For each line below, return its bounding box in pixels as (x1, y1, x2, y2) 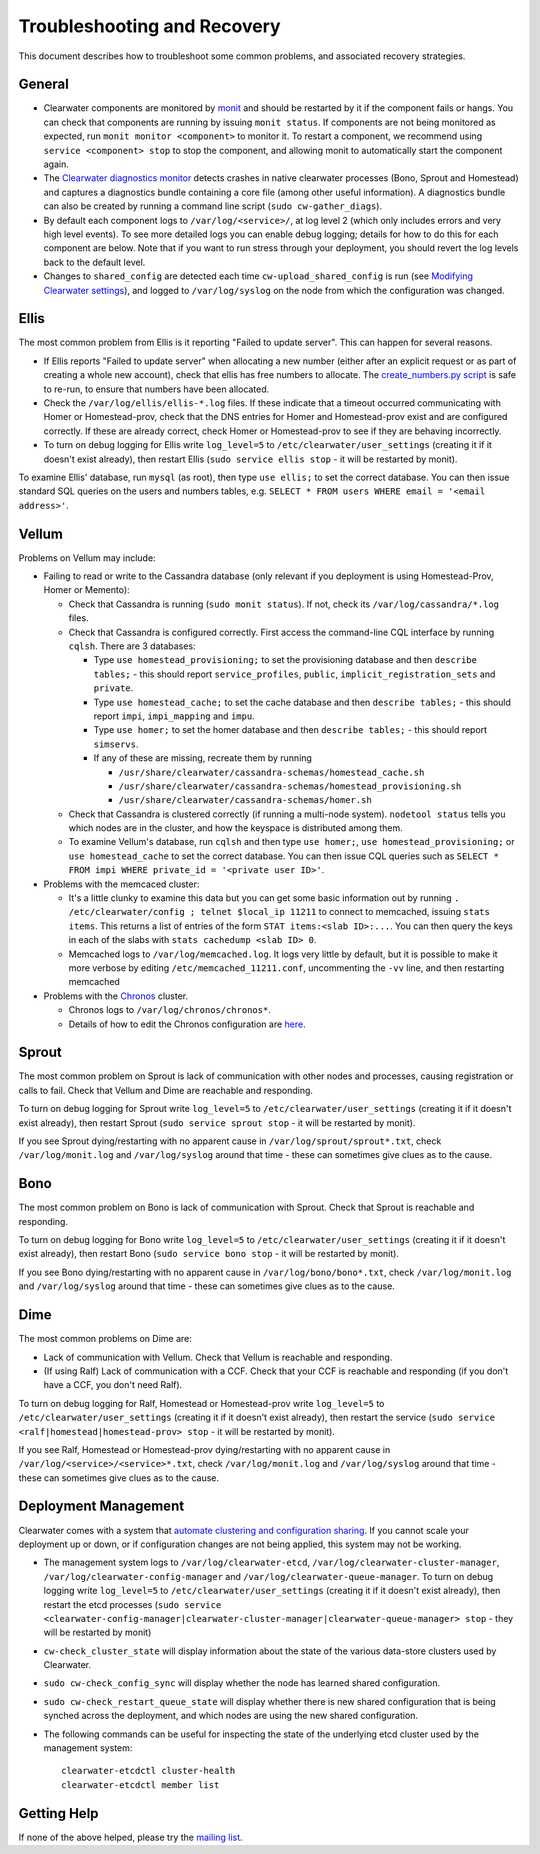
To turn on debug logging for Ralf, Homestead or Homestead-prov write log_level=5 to (18, 1397, 385, 1409)
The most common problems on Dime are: (18, 1333, 192, 1345)
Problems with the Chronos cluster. (43, 990, 189, 1002)
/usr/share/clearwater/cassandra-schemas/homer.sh (118, 795, 372, 806)
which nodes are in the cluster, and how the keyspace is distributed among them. (68, 822, 404, 834)
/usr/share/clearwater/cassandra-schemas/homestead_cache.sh (118, 766, 425, 778)
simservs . (93, 738, 139, 750)
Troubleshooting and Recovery (18, 15, 281, 37)
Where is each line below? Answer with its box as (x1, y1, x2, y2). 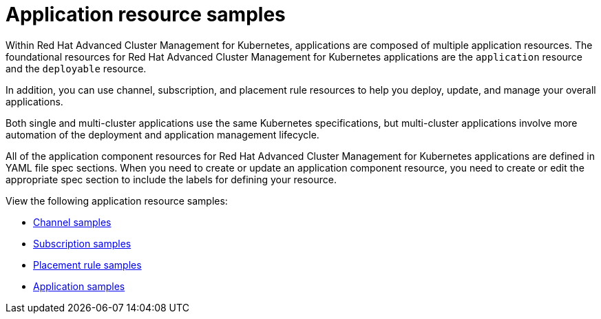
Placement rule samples (33, 258, 142, 271)
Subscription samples (33, 237, 131, 249)
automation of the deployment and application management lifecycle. (6, 128, 319, 141)
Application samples (33, 280, 125, 292)
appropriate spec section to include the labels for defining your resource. (6, 173, 337, 185)
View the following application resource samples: (6, 194, 228, 207)
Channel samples (33, 216, 112, 228)
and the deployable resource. (6, 62, 147, 74)
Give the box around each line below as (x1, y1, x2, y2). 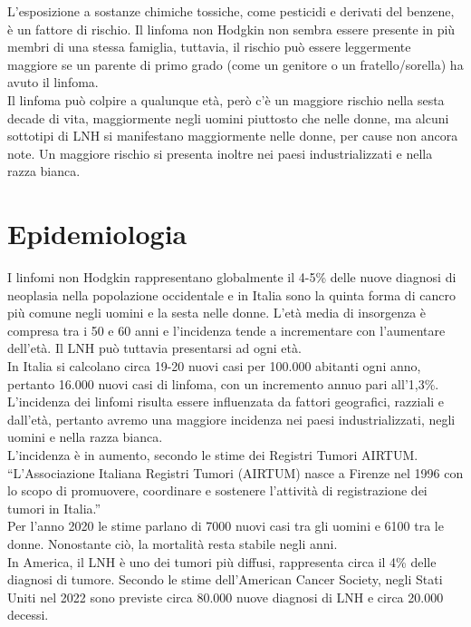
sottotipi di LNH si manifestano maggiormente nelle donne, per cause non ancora (7, 126, 458, 145)
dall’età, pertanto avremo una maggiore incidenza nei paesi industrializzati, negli (7, 409, 456, 428)
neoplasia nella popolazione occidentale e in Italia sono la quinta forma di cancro (7, 285, 456, 304)
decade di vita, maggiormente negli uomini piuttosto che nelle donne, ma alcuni (7, 108, 449, 127)
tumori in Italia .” (7, 498, 101, 517)
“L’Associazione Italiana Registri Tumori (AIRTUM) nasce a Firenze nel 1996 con (7, 463, 464, 482)
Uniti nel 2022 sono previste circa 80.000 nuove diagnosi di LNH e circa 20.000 (7, 587, 444, 606)
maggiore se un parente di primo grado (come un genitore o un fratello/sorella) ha (7, 54, 464, 73)
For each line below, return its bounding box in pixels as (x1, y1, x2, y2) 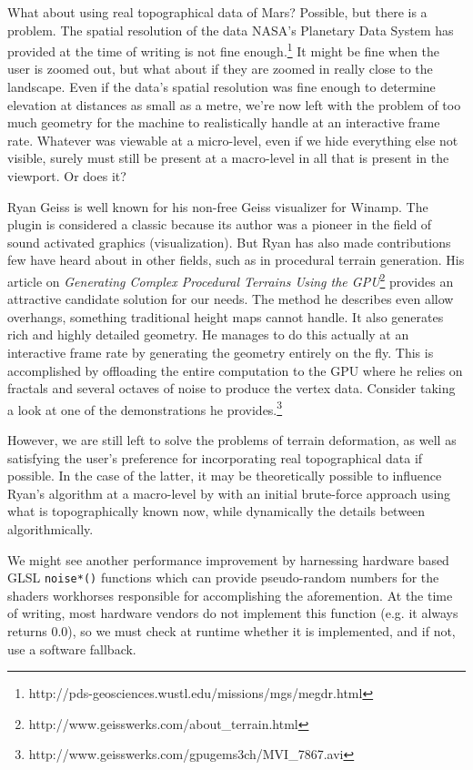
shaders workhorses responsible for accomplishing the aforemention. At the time (7, 585, 453, 604)
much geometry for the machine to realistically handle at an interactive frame (7, 113, 440, 132)
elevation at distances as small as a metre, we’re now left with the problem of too (7, 95, 461, 114)
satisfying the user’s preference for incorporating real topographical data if (7, 448, 423, 467)
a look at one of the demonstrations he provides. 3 (7, 397, 283, 419)
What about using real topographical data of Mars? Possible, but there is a (7, 3, 428, 21)
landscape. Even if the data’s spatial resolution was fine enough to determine (7, 77, 436, 96)
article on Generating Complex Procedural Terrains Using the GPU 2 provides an (7, 268, 454, 290)
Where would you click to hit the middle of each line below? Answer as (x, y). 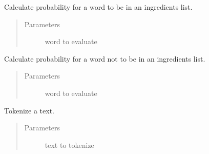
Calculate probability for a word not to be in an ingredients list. (105, 58)
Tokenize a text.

========================================================================

▸ PROBLEM: A verbatim copy of every record above is required, with all pictures omitted.

▸ ANSWER BOX:
For each line below, return its bounding box in pixels as (x1, y1, x2, y2) 
To turn on debug logging for Ralf, Homestead or Homestead-prov write log_level=5 to (18, 1397, 385, 1409)
The most common problems on Dime are: (18, 1333, 192, 1345)
Problems with the Chronos cluster. (43, 990, 189, 1002)
/usr/share/clearwater/cassandra-schemas/homer.sh (118, 795, 372, 806)
which nodes are in the cluster, and how the keyspace is distributed among them. (68, 822, 404, 834)
/usr/share/clearwater/cassandra-schemas/homestead_cache.sh (118, 766, 425, 778)
simservs . (93, 738, 139, 750)
Troubleshooting and Recovery (18, 15, 281, 37)
Where is each line below? Answer with its box as (x1, y1, x2, y2). 
Placement rule samples (33, 258, 142, 271)
Subscription samples (33, 237, 131, 249)
automation of the deployment and application management lifecycle. (6, 128, 319, 141)
Application samples (33, 280, 125, 292)
appropriate spec section to include the labels for defining your resource. (6, 173, 337, 185)
View the following application resource samples: (6, 194, 228, 207)
Channel samples (33, 216, 112, 228)
and the deployable resource. (6, 62, 147, 74)
Give the box around each line below as (x1, y1, x2, y2). 
sottotipi di LNH si manifestano maggiormente nelle donne, per cause non ancora (7, 126, 458, 145)
dall’età, pertanto avremo una maggiore incidenza nei paesi industrializzati, negli (7, 409, 456, 428)
neoplasia nella popolazione occidentale e in Italia sono la quinta forma di cancro (7, 285, 456, 304)
decade di vita, maggiormente negli uomini piuttosto che nelle donne, ma alcuni (7, 108, 449, 127)
tumori in Italia .” (7, 498, 101, 517)
“L’Associazione Italiana Registri Tumori (AIRTUM) nasce a Firenze nel 1996 con (7, 463, 464, 482)
Uniti nel 2022 sono previste circa 80.000 nuove diagnosi di LNH e circa 20.000 (7, 587, 444, 606)
maggiore se un parente di primo grado (come un genitore o un fratello/sorella) ha (7, 54, 464, 73)
For each line below, return its bounding box in pixels as (x1, y1, x2, y2) 
shaders workhorses responsible for accomplishing the aforemention. At the time (7, 585, 453, 604)
much geometry for the machine to realistically handle at an interactive frame (7, 113, 440, 132)
elevation at distances as small as a metre, we’re now left with the problem of too (7, 95, 461, 114)
satisfying the user’s preference for incorporating real topographical data if (7, 448, 423, 467)
a look at one of the demonstrations he provides. 3 (7, 397, 283, 419)
What about using real topographical data of Mars? Possible, but there is a (7, 3, 428, 21)
landscape. Even if the data’s spatial resolution was fine enough to determine (7, 77, 436, 96)
article on Generating Complex Procedural Terrains Using the GPU 2 provides an (7, 268, 454, 290)
Where would you click to hit the middle of each line below? Answer as (x, y). 
Calculate probability for a word not to be in an ingredients list. (105, 58)
Tokenize a text.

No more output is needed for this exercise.